» Work order:
Transcribe all records below exactly, without images.

=====

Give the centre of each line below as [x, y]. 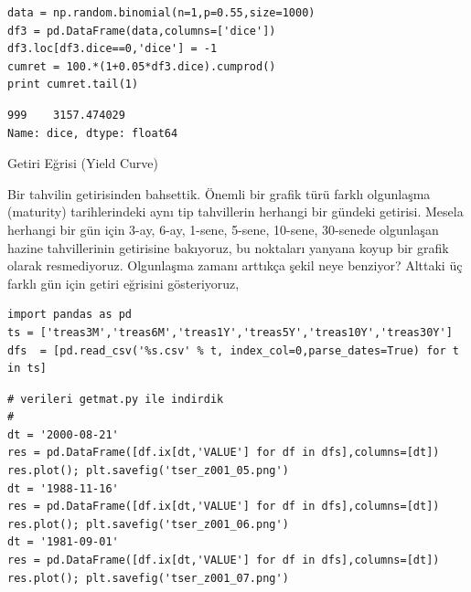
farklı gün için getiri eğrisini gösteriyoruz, [123, 283]
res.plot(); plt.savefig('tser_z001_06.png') [148, 524]
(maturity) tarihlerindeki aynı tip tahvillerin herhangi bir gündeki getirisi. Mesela [235, 211]
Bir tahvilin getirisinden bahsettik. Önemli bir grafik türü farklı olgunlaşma [219, 193]
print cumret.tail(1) [73, 85]
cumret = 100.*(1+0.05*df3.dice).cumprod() [142, 66]
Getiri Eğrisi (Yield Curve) [83, 163]
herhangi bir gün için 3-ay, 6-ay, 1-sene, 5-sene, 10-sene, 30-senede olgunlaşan [223, 229]
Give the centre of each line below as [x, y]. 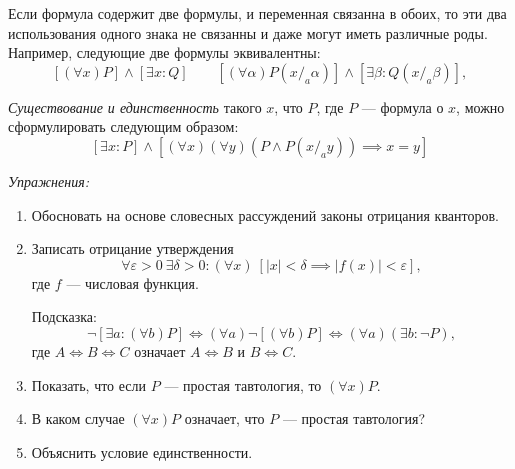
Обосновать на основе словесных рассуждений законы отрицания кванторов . [265, 214]
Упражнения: [48, 180]
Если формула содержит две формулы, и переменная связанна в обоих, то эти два [257, 13]
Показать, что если [89, 384]
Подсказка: [64, 316]
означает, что [224, 418]
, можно [480, 106]
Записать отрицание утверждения [132, 248]
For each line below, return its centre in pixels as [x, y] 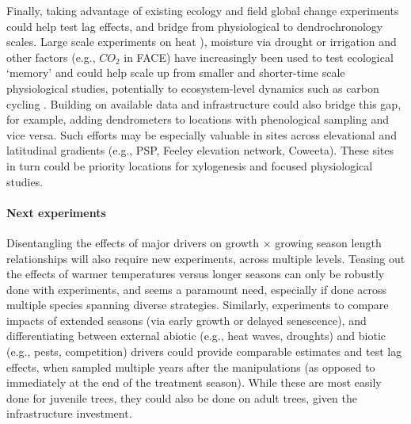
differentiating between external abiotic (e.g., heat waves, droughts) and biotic [196, 336]
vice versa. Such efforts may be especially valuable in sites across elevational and [202, 134]
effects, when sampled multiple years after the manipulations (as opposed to [191, 367]
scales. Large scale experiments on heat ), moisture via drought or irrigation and [202, 42]
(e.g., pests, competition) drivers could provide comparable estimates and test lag [204, 351]
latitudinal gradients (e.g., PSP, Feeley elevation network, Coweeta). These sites [200, 150]
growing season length [328, 242]
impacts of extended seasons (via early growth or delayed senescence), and [186, 320]
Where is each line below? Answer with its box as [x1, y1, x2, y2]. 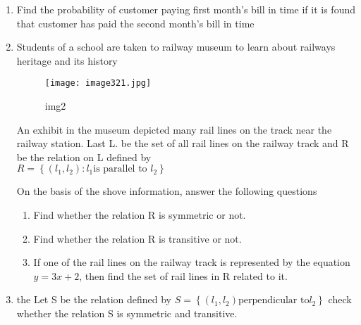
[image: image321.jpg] [44, 78, 152, 89]
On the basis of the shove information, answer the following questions [16, 184, 317, 198]
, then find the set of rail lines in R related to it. [79, 268, 288, 283]
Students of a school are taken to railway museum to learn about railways [16, 39, 336, 54]
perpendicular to [238, 295, 310, 306]
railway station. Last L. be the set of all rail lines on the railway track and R [16, 136, 349, 151]
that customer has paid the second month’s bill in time [16, 15, 255, 30]
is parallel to [93, 164, 147, 174]
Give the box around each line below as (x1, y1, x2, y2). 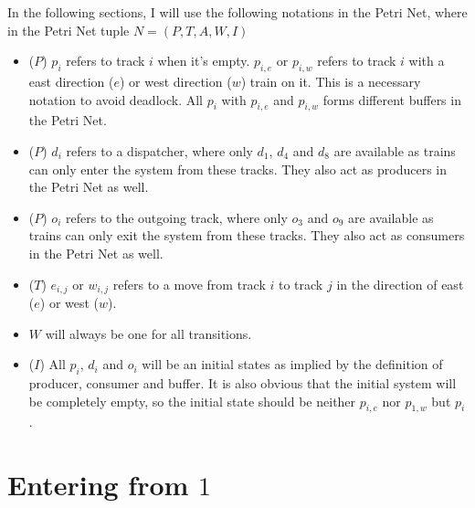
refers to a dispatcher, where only (66, 141, 253, 160)
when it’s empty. (157, 51, 250, 70)
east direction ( (28, 71, 114, 90)
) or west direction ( (120, 71, 232, 90)
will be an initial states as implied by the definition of (142, 355, 443, 374)
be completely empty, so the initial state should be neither (28, 391, 356, 410)
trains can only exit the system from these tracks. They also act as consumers (28, 226, 465, 245)
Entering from (7, 466, 189, 503)
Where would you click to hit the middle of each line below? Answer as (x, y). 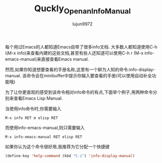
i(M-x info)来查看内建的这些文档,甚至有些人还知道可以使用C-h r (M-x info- (80, 53)
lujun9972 (82, 24)
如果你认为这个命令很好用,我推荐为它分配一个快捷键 (57, 146)
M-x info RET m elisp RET (31, 118)
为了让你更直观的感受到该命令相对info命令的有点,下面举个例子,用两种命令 (79, 92)
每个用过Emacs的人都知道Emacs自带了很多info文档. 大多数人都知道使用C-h (81, 47)
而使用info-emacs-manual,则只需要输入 (45, 127)
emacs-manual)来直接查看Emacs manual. (47, 59)
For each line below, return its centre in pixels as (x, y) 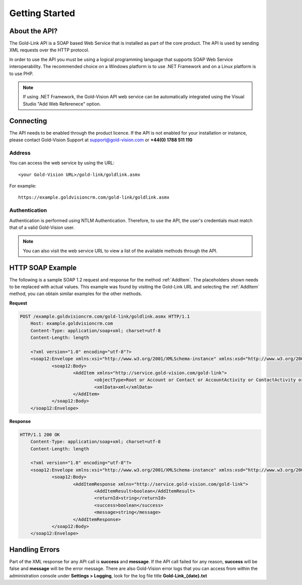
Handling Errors (34, 549)
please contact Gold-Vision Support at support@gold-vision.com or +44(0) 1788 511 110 (101, 140)
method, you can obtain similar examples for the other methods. (76, 294)
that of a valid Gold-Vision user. (42, 227)
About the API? (33, 31)
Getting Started (42, 13)
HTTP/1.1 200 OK (40, 434)
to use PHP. (21, 74)

=====

» Result:
Give the centre of each line below as [x, y]. 
farklı gün için getiri eğrisini gösteriyoruz, [123, 283]
res.plot(); plt.savefig('tser_z001_06.png') [148, 524]
(maturity) tarihlerindeki aynı tip tahvillerin herhangi bir gündeki getirisi. Mesela [235, 211]
Bir tahvilin getirisinden bahsettik. Önemli bir grafik türü farklı olgunlaşma [219, 193]
print cumret.tail(1) [73, 85]
cumret = 100.*(1+0.05*df3.dice).cumprod() [142, 66]
Getiri Eğrisi (Yield Curve) [83, 163]
herhangi bir gün için 3-ay, 6-ay, 1-sene, 5-sene, 10-sene, 30-senede olgunlaşan [223, 229]
Give the centre of each line below as [x, y]. 
Обосновать на основе словесных рассуждений законы отрицания кванторов . [265, 214]
Упражнения: [48, 180]
Если формула содержит две формулы, и переменная связанна в обоих, то эти два [257, 13]
Показать, что если [89, 384]
Подсказка: [64, 316]
означает, что [224, 418]
, можно [480, 106]
Записать отрицание утверждения [132, 248]
For each line below, return its centre in pixels as [x, y] 
differentiating between external abiotic (e.g., heat waves, droughts) and biotic [196, 336]
vice versa. Such efforts may be especially valuable in sites across elevational and [202, 134]
effects, when sampled multiple years after the manipulations (as opposed to [191, 367]
scales. Large scale experiments on heat ), moisture via drought or irrigation and [202, 42]
(e.g., pests, competition) drivers could provide comparable estimates and test lag [204, 351]
latitudinal gradients (e.g., PSP, Feeley elevation network, Coweeta). These sites [200, 150]
growing season length [328, 242]
impacts of extended seasons (via early growth or delayed senescence), and [186, 320]
Where is each line below? Answer with its box as [x1, y1, x2, y2]. 
[image: image321.jpg] [44, 78, 152, 89]
On the basis of the shove information, answer the following questions [16, 184, 317, 198]
, then find the set of rail lines in R related to it. [79, 268, 288, 283]
Students of a school are taken to railway museum to learn about railways [16, 39, 336, 54]
perpendicular to [238, 295, 310, 306]
railway station. Last L. be the set of all rail lines on the railway track and R [16, 136, 349, 151]
that customer has paid the second month’s bill in time [16, 15, 255, 30]
is parallel to [93, 164, 147, 174]
Give the box around each line below as (x1, y1, x2, y2). 
refers to a dispatcher, where only (66, 141, 253, 160)
when it’s empty. (157, 51, 250, 70)
east direction ( (28, 71, 114, 90)
) or west direction ( (120, 71, 232, 90)
will be an initial states as implied by the definition of (142, 355, 443, 374)
be completely empty, so the initial state should be neither (28, 391, 356, 410)
trains can only exit the system from these tracks. They also act as consumers (28, 226, 465, 245)
Entering from (7, 466, 189, 503)
Where would you click to hit the middle of each line below? Answer as (x, y). 
i(M-x info)来查看内建的这些文档,甚至有些人还知道可以使用C-h r (M-x info- (80, 53)
lujun9972 (82, 24)
如果你认为这个命令很好用,我推荐为它分配一个快捷键 (57, 146)
M-x info RET m elisp RET (31, 118)
为了让你更直观的感受到该命令相对info命令的有点,下面举个例子,用两种命令 (79, 92)
每个用过Emacs的人都知道Emacs自带了很多info文档. 大多数人都知道使用C-h (81, 47)
而使用info-emacs-manual,则只需要输入 (45, 127)
emacs-manual)来直接查看Emacs manual. (47, 59)
For each line below, return its centre in pixels as (x, y) 
Handling Errors (34, 549)
please contact Gold-Vision Support at support@gold-vision.com or +44(0) 1788 511 110 (101, 140)
method, you can obtain similar examples for the other methods. (76, 294)
that of a valid Gold-Vision user. (42, 227)
About the API? (33, 31)
Getting Started (42, 13)
HTTP/1.1 200 OK (40, 434)
to use PHP. (21, 74)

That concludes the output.